The Sound and the Theory:
Intermedia as Construct, Intermedia as Category 


by Peter Frank

 

Excerpted from a paper given at the Sound Art conference, Neues Museum Weserburg, Bremen Germany, Fall 2005

 

Intermedial artwork does not exist in a form divisible by its components. There is no music, no sound to be taken out of a sound sculpture to allow the object to stand on its own. Like any musical instrument, there is no artwork if the object is not operating, there is only equipment. Nor is there any artwork if there is no experience of the object. In a work of sound poetry, the sound is the poetry, the poetry is the sound; everything else is notation on the one hand, just un-organized sound on the other. Intermedia requires not simply co-dependency of effects, but the thorough integration of disciplines, that is, of formal practices.

Indeed, intermedia is, if anything, a formal rather than a subjective condition. Intermedia dissolves traditional disciplinary praxis, and only incidentally confounds the sensate response of the audience. The graphic score, for instance, cannot be heard until it is played, but it inheres the tradition of musical notation at the same time as it inheres the praxes of drawing, writing, and/or graphic design; it is thus an intermedium because it manifests visual and musical praxis and infers the production of sound. Concrete poetry conflates the praxes of formal verbal and visual disciplines – and, of course, can also function as a score for sonic realization. 

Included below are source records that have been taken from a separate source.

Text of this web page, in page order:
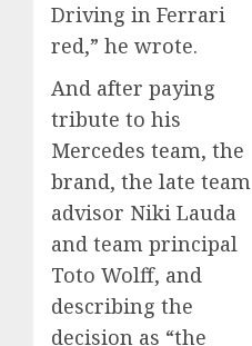
Driving in Ferrari
red,” he wrote.
And after paying
tribute to his
Mercedes team, the
brand, the late team
advisor Niki Lauda
and team principal
Toto Wolff, and
describing the
decision as “the
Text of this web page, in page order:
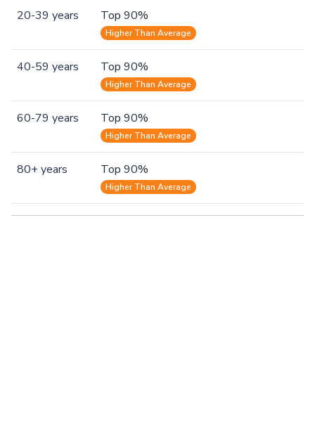
20-39 years Top 90%
Higher Than Average
40-59 years Top 90%
Higher Than Average
60-79 years Top 90%
Higher Than Average
80+ years Top 90%
Higher Than Average
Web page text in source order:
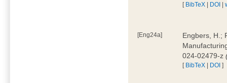
[ BibTeX | DOI |
[Eng24a]
Engbers, H.;
024-02479-z
[ BibTeX | DOI ]
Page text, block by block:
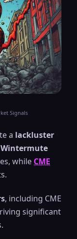
Signals
a lackluster
Wintermute
while CME
, including CME
significant
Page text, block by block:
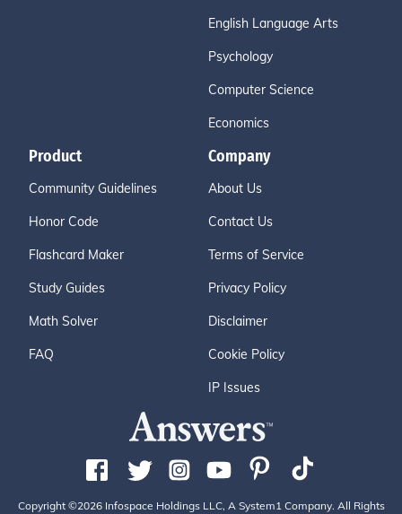
English Language Arts
Psychology
Computer Science
Economics
Product
Community Guidelines
Honor Code
Flashcard Maker
Study Guides
Math Solver
FAQ
Company
About Us
Contact Us
Terms of Service
Privacy Policy
Disclaimer
Cookie Policy
IP Issues
Copyright ©2026 Infospace Holdings LLC, A System1 Company. All Rights
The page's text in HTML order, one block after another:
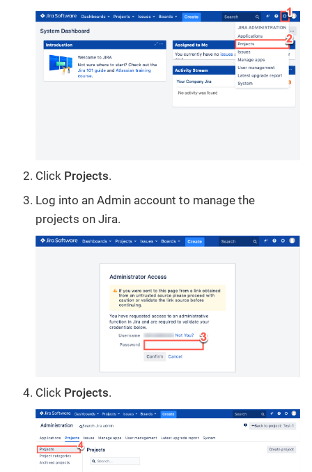
Click Projects.
Log into an Admin account to manage the
projects on Jira.
Click Projects.
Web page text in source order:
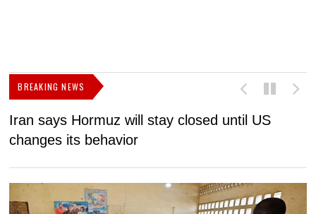
BREAKING NEWS
Iran says Hormuz will stay closed until US
changes its behavior
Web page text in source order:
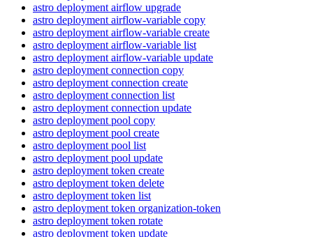
astro deployment airflow upgrade
astro deployment airflow-variable copy
astro deployment airflow-variable create
astro deployment airflow-variable list
astro deployment airflow-variable update
astro deployment connection copy
astro deployment connection create
astro deployment connection list
astro deployment connection update
astro deployment pool copy
astro deployment pool create
astro deployment pool list
astro deployment pool update
astro deployment token create
astro deployment token delete
astro deployment token list
astro deployment token organization-token
astro deployment token rotate
astro deployment token update
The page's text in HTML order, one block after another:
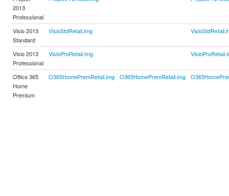
2013
Professional
Visio 2013
Standard
VisioStdRetail.img
Visio 2013
Professional
VisioProRetail.img
Office 365
Home
Premium
O365HomePremRetail.img O365HomePremRetail.img
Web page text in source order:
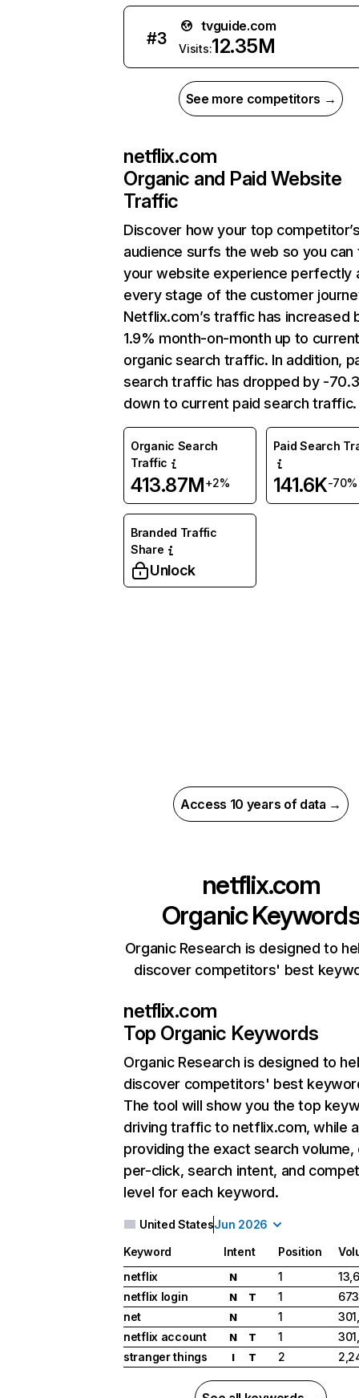
#3
tvguide.com
Visits:12.35M
See more competitors →
netflix.com
Organic and Paid Website
Traffic
Discover how your top
audience surfs the web so you can
your website experience perfectly
every stage of the customer
Netflix.com’s traffic has increased
1.9% month-on-month up to
organic search traffic. In addition,
search traffic has dropped by -
down to current paid search traffic.
Organic Search
Traffic
413.87M+2%
Paid Search
141.6K-70%
Branded Traffic
Share
Unlock
Access 10 years of data →
netflix.com
Organic
Organic Research is designed to
discover competitors' best
netflix.com
Top Organic Keywords
Organic Research is designed to
discover competitors' best
The tool will show you the top
driving traffic to netflix.com, while
providing the exact search
per-click, search intent, and
level for each keyword.
United StatesJun 2026
Keyword Intent Position
netflix
N 1
netflix login
N T 1
net
N 1
netflix account
N T 1
stranger things
I T 2
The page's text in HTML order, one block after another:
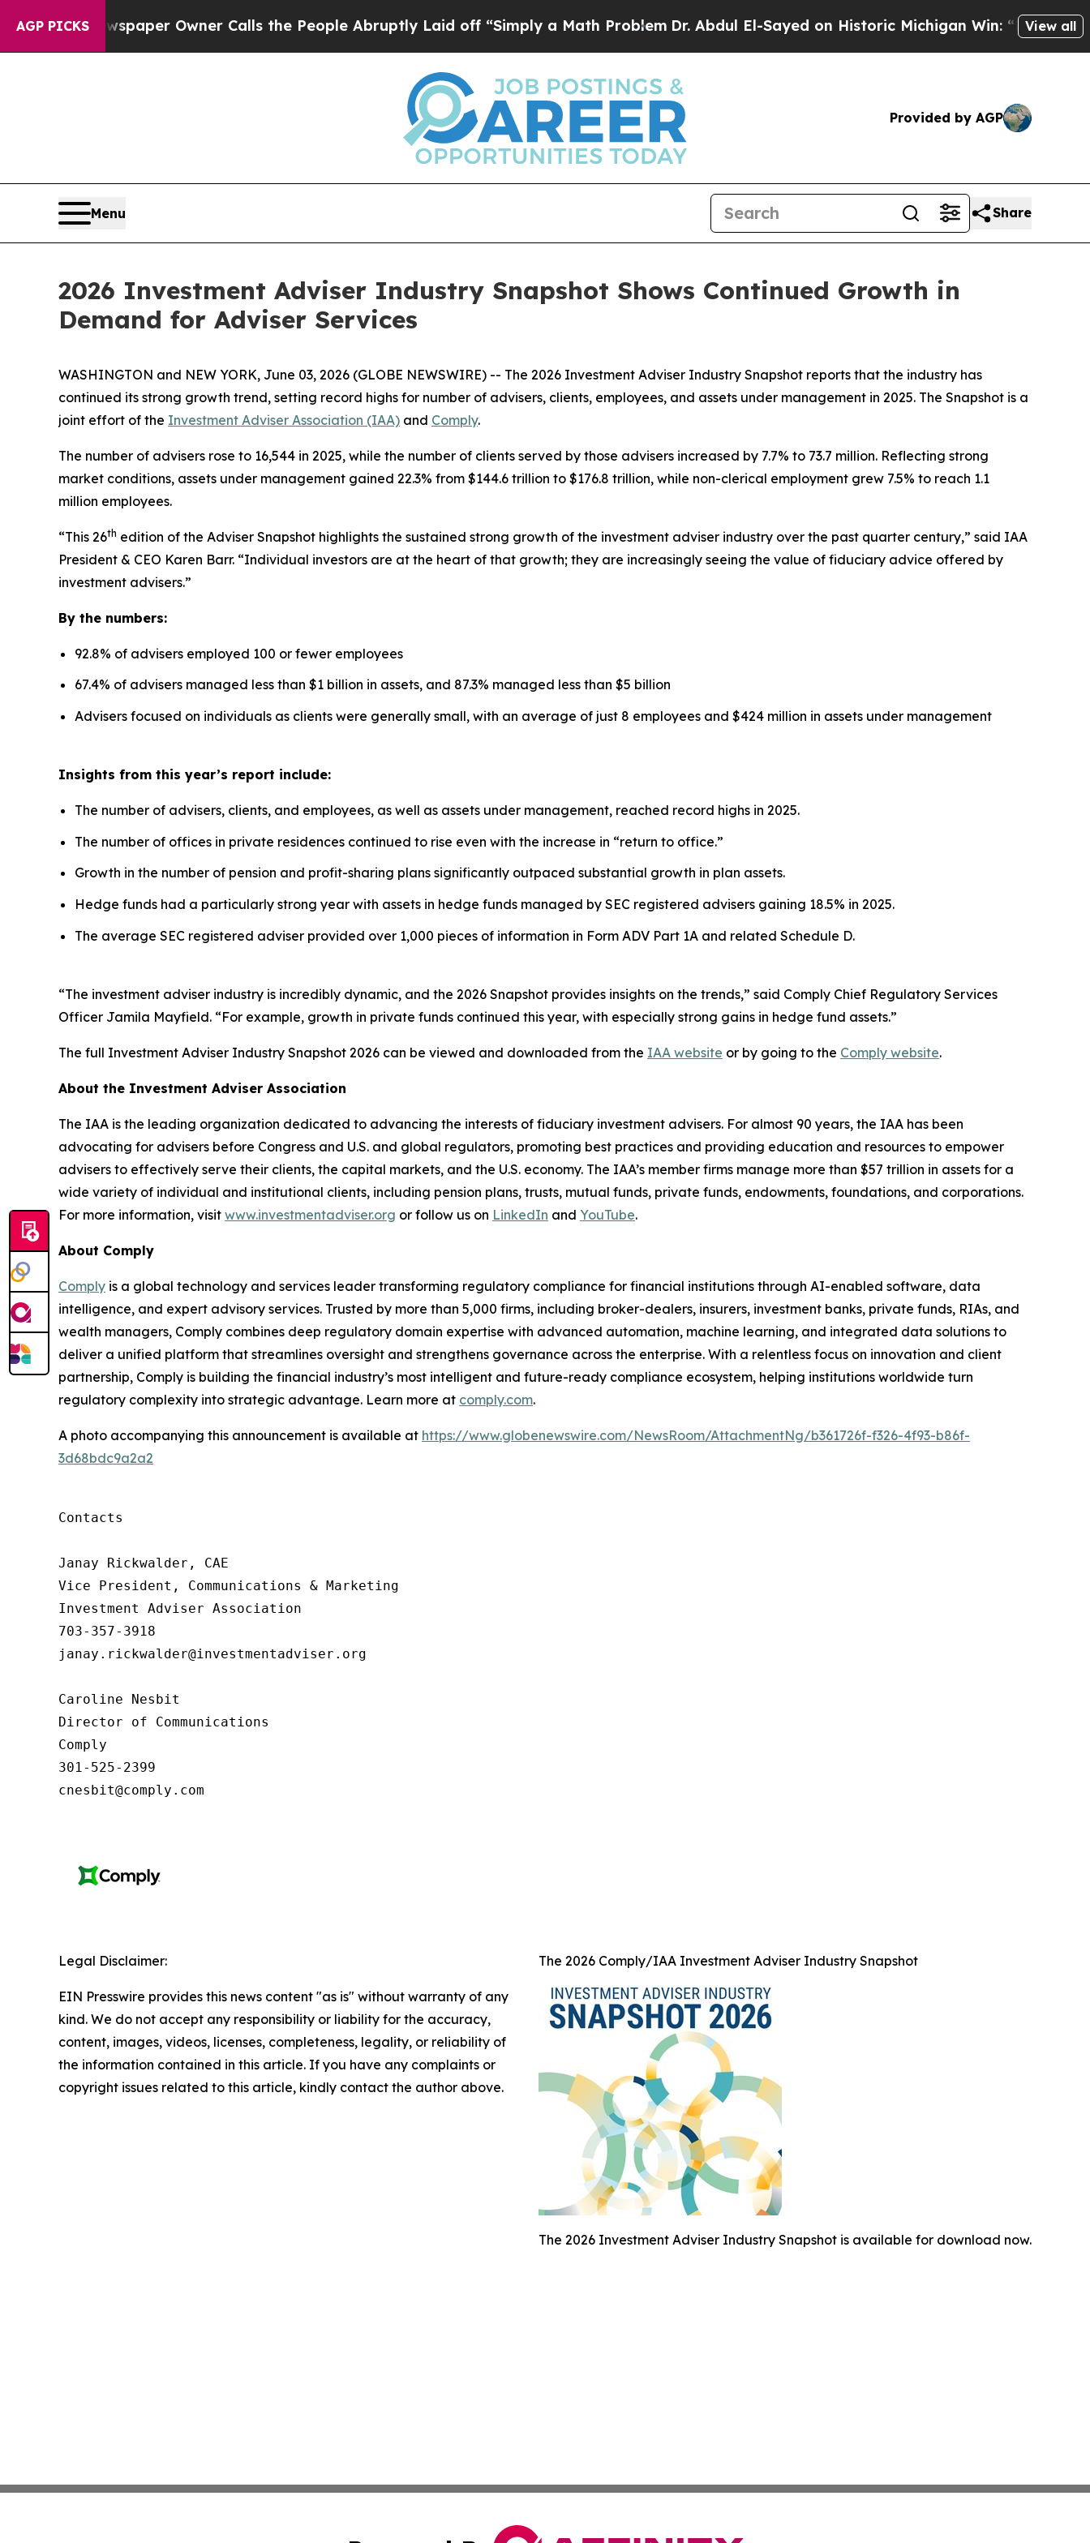
AGP PICKS
Newspaper Owner Calls the People Abruptly Laid off “Simply a Math ProblemDr. Abdul El-Sayed on Historic Michigan Win: “People Are Sick
View all
Provided by AGP
Menu Share
2026 Investment Adviser Industry Snapshot Shows Continued Growth in
Demand for Adviser Services
WASHINGTON and NEW YORK, June 03, 2026 (GLOBE NEWSWIRE) -- The 2026 Investment Adviser Industry Snapshot reports that the industry has
continued its strong growth trend, setting record highs for number of advisers, clients, employees, and assets under management in 2025. The Snapshot is a
joint effort of the Investment Adviser Association (IAA) and Comply.
The number of advisers rose to 16,544 in 2025, while the number of clients served by those advisers increased by 7.7% to 73.7 million. Reflecting strong
market conditions, assets under management gained 22.3% from $144.6 trillion to $176.8 trillion, while non-clerical employment grew 7.5% to reach 1.1
million employees.
“This 26th edition of the Adviser Snapshot highlights the sustained strong growth of the investment adviser industry over the past quarter century,” said IAA
President & CEO Karen Barr. “Individual investors are at the heart of that growth; they are increasingly seeing the value of fiduciary advice offered by
investment advisers.”
By the numbers:
92.8% of advisers employed 100 or fewer employees
67.4% of advisers managed less than $1 billion in assets, and 87.3% managed less than $5 billion
Advisers focused on individuals as clients were generally small, with an average of just 8 employees and $424 million in assets under management
Insights from this year’s report include:
The number of advisers, clients, and employees, as well as assets under management, reached record highs in 2025.
The number of offices in private residences continued to rise even with the increase in “return to office.”
Growth in the number of pension and profit-sharing plans significantly outpaced substantial growth in plan assets.
Hedge funds had a particularly strong year with assets in hedge funds managed by SEC registered advisers gaining 18.5% in 2025.
The average SEC registered adviser provided over 1,000 pieces of information in Form ADV Part 1A and related Schedule D.
“The investment adviser industry is incredibly dynamic, and the 2026 Snapshot provides insights on the trends,” said Comply Chief Regulatory Services
Officer Jamila Mayfield. “For example, growth in private funds continued this year, with especially strong gains in hedge fund assets.”
The full Investment Adviser Industry Snapshot 2026 can be viewed and downloaded from the IAA website or by going to the Comply website.
About the Investment Adviser Association
The IAA is the leading organization dedicated to advancing the interests of fiduciary investment advisers. For almost 90 years, the IAA has been
advocating for advisers before Congress and U.S. and global regulators, promoting best practices and providing education and resources to empower
advisers to effectively serve their clients, the capital markets, and the U.S. economy. The IAA’s member firms manage more than $57 trillion in assets for a
wide variety of individual and institutional clients, including pension plans, trusts, mutual funds, private funds, endowments, foundations, and corporations.
For more information, visit www.investmentadviser.org or follow us on LinkedIn and YouTube.
About Comply
Comply is a global technology and services leader transforming regulatory compliance for financial institutions through AI-enabled software, data
intelligence, and expert advisory services. Trusted by more than 5,000 firms, including broker-dealers, insurers, investment banks, private funds, RIAs, and
wealth managers, Comply combines deep regulatory domain expertise with advanced automation, machine learning, and integrated data solutions to
deliver a unified platform that streamlines oversight and strengthens governance across the enterprise. With a relentless focus on innovation and client
partnership, Comply is building the financial industry’s most intelligent and future-ready compliance ecosystem, helping institutions worldwide turn
regulatory complexity into strategic advantage. Learn more at comply.com.
A photo accompanying this announcement is available at https://www.globenewswire.com/NewsRoom/AttachmentNg/b361726f-f326-4f93-b86f-
3d68bdc9a2a2
Contacts
Janay Rickwalder, CAE
Vice President, Communications & Marketing
Investment Adviser Association
703-357-3918
janay.rickwalder@investmentadviser.org
Caroline Nesbit
Director of Communications
Comply
301-525-2399
cnesbit@comply.com
The 2026 Comply/IAA Investment Adviser Industry Snapshot
The 2026 Investment Adviser Industry Snapshot is available for download now.
Legal Disclaimer:
EIN Presswire provides this news content "as is" without warranty of any
kind. We do not accept any responsibility or liability for the accuracy,
content, images, videos, licenses, completeness, legality, or reliability of
the information contained in this article. If you have any complaints or
copyright issues related to this article, kindly contact the author above.

In his Projections of 1950-51 Morton Feldman was the first composer to devise a graphic notation relieving performers of responsibility for playing precise sounds, giving them instead the responsibility for choosing sounds within generalized parameters. Earle Brown was the first to give the performers responsibility for defining what those parameters themselves might be, by presenting an entirely instruction-free image as a score, “December 1952” from Folio. The score bears no instructions, only marks, and can in fact be played in any direction (although the presence of the composer’s signature in one corner betrays the score’s double life as a drawing). John Cage, however, was the one to determine an overarching method and philosophy out of this condition of indeterminacy, engaging extensive chance methods (especially incorporating the I Ching) and a broad vocabulary of non-traditional notations. Cage’s scoring methods ultimately came to straddle the boundary between score and visual artwork.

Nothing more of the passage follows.